##### Data shown #####

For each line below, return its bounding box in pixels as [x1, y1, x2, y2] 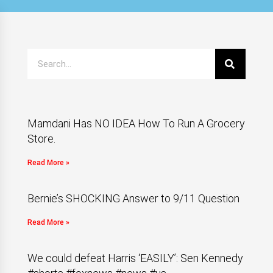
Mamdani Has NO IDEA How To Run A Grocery [27, 117, 245, 130]
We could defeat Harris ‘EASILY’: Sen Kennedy [27, 252, 243, 264]
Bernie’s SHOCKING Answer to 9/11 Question [27, 192, 239, 205]
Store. [27, 132, 55, 145]
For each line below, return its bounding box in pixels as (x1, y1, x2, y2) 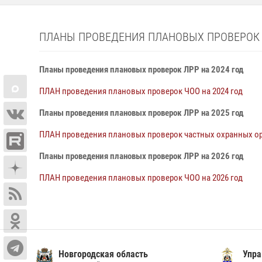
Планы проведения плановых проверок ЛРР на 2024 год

#####

What you will do —
Repeat every entry above exactly; images stay out of the copy.

Exercise answer —
For each line below, return its bounding box in pixels as [x1, y1, x2, y2] 
Mamdani Has NO IDEA How To Run A Grocery [27, 117, 245, 130]
We could defeat Harris ‘EASILY’: Sen Kennedy [27, 252, 243, 264]
Bernie’s SHOCKING Answer to 9/11 Question [27, 192, 239, 205]
Store. [27, 132, 55, 145]
For each line below, return its bounding box in pixels as (x1, y1, x2, y2) 
Планы проведения плановых проверок ЛРР на 2024 год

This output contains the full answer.